FRANCISCO JAVIER NIEVES AGUILAR.
No fue una, sino muchas veces que, en mi niñez, me avergoncé de mi pobreza. Aquella sensación me abrazaba en los momentos menos esperados, como un viento frío que no encontraba compasión en mis pequeños hombros.
Hoy, desde la distancia de los años y los caminos andados, comprendo que fue un error, porque en esas carencias nacieron mis más grandes metas.
De aquel suelo árido de necesidades brotó un futuro modesto, sí, pero pleno de pequeñas y valiosas satisfacciones.
De niño, envidiaba con un dolor sordo a los pudientes, a los «hijos de papi y mami», a esos que calzaban zapatos relucientes y vestían camisas que nunca conocieron el remiendo.
Ellos, con sus bolsillos rebosantes de «veintes y tostones», eran los reyes del recreo, mientras yo, con mi timidez de trapo, elegía apartarme. Fui un niño retraído, huidizo…. Aún lo sigo siendo.
Sin embargo, cuando cierro los ojos y dejo que el tiempo me acaricie con su memoria, descubro que en realidad era feliz en mi pequeño universo.
Jugaba con mis vecinos, los Varela y los Hernández, en la polvorienta calle de Abasolo. O corría tras los gritos alegres de los Rodríguez y los Romero, allá en la calle Morelos.

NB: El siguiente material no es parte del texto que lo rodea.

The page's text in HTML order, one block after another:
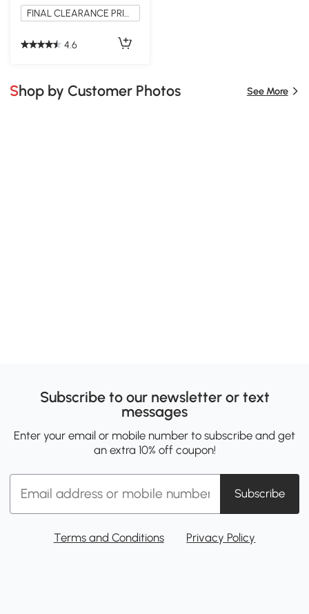
FINAL CLEARANCE PRICE
4.6
Shop by Customer Photos See More
Subscribe to our newsletter or text
messages
Enter your email or mobile number to subscribe and get
an extra 10% off coupon!
Subscribe
Terms and Conditions Privacy Policy
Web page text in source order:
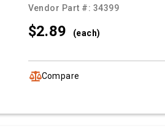
Vendor Part #: 34399
$2.89 (each)
Compare
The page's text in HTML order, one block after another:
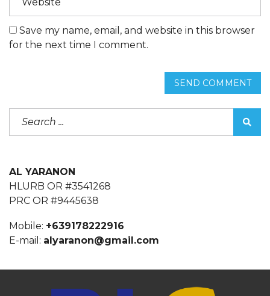
Save my name, email, and website in this browser
for the next time I comment.
SEND COMMENT
AL YARANON
HLURB OR #3541268
PRC OR #9445638
Mobile: +639178222916
E-mail: alyaranon@gmail.com
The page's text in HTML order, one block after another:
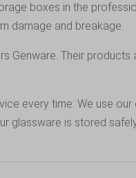
boxes in the
damage and breakage.
Genware. Their products
every time. We use
is stored
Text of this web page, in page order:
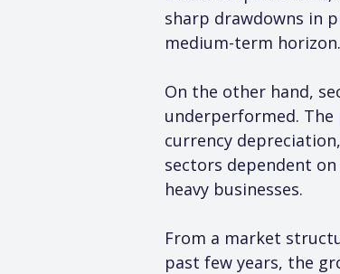
sharp drawdowns in
medium-term horizon.
On the other hand,
underperformed.
currency
sectors dependent
heavy businesses.
From a market
past few years, the
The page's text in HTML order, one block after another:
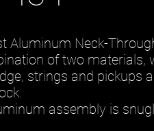
Aluminum Neck-
of two materials,
strings and pickups
assembly is
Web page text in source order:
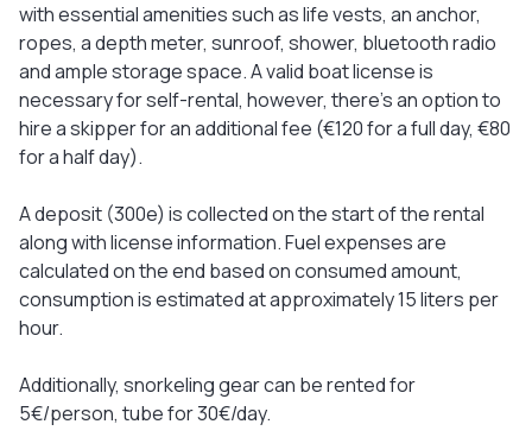
with essential amenities such as life vests, an anchor,
ropes, a depth meter, sunroof, shower, bluetooth radio
and ample storage space. A valid boat license is
necessary for self-rental, however, there's an option to
hire a skipper for an additional fee (€120 for a full day, €80
for a half day).
A deposit (300e) is collected on the start of the rental
along with license information. Fuel expenses are
calculated on the end based on consumed amount,
consumption is estimated at approximately 15 liters per
hour.
Additionally, snorkeling gear can be rented for
5€/person, tube for 30€/day.
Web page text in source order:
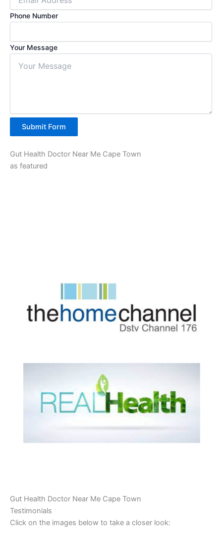
Phone Number
Your Message
Submit Form
Gut Health Doctor Near Me Cape Town
as featured
Gut Health Doctor Near Me Cape Town
Testimonials
Click on the images below to take a closer look:
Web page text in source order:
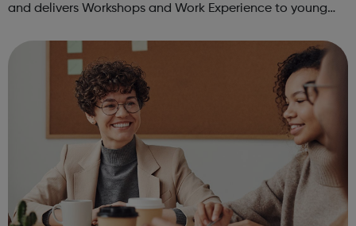
and delivers Workshops and Work Experience to young
Schools providing young people with...
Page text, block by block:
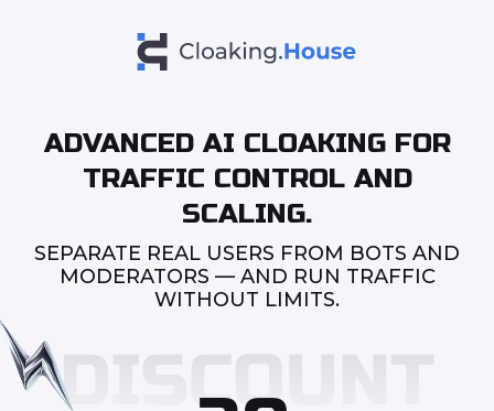
ADVANCED AI CLOAKING FOR
TRAFFIC CONTROL AND
SCALING.
SEPARATE REAL USERS FROM BOTS AND
MODERATORS — AND RUN TRAFFIC
WITHOUT LIMITS.
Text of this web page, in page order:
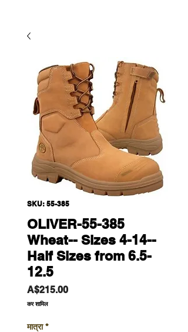
SKU: 55-385
OLIVER-55-385
Wheat-- Sizes 4-14--
Half Sizes from 6.5-
12.5
A$215.00मूल्य
कर शामिल
मात्रा *
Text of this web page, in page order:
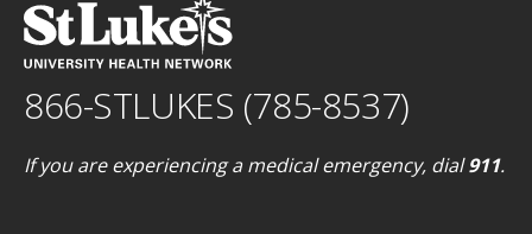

Caminábamos por el canal, resortera en mano, cazando lagartijascomo si fueran tesoros vivos; subíamos y bajábamos el cerrito de La Cueva con la ligereza de quienes no conocen el peso del mundo.
Cortábamos nopales y agualamas, acarreábamos leña, y volvíamos a casa con las mejillas rojas de sol y el corazón palpitando de dicha.
Era feliz con mis huaraches de correas, mis pantalones parchados, mis greñas paradas y aquel estómago abultado. Quizá por las lombrices, sí; pero también por el hambre infinita de soñar.
Recuerdo, como si lo viera ahora, las veces que acudí a la escuela Morelos, mi adorada primaria, donde nuestros maestros, con paciencia y ternura, nos celebraban el Día del Niño.
Para aquellas fiestas pedían a nuestras madres una cooperación que yo, en mi pobreza orgullosa, no podía entregar. Y aun así, con mi plato y mi cuchara de peltre en las manos temblorosas, me presentaba, esperando que la compasión me hiciera un lugar. Siempre lo hizo. Aquellos maestros, nobles como robles viejos, nunca dejaron sin alimento a aquel niño cabezón y de huaraches gastados.
Hoy, cuando el presidente de Jala, Toño Cambero, dice que la niñez es la etapa más hermosa de la vida, no puedo más que asentir con una sonrisa que nace desde muy hondo.
El miércoles se celebró el Día del Niño, y desde este rincón de mi existencia, deseo que cada pequeño haya vivido un instante de alegría pura.
Porque sé, con la certeza que solo otorga la nostalgia, que aunque el cuerpo crezca y el mundo cambie, un pedazo de nosotros siempre se queda allí: corriendo descalzo por calles polvorientas, soñando bajo el sol ardiente, creyendo que la felicidad cabe en una resortera, una risa o un plato de comida compartida.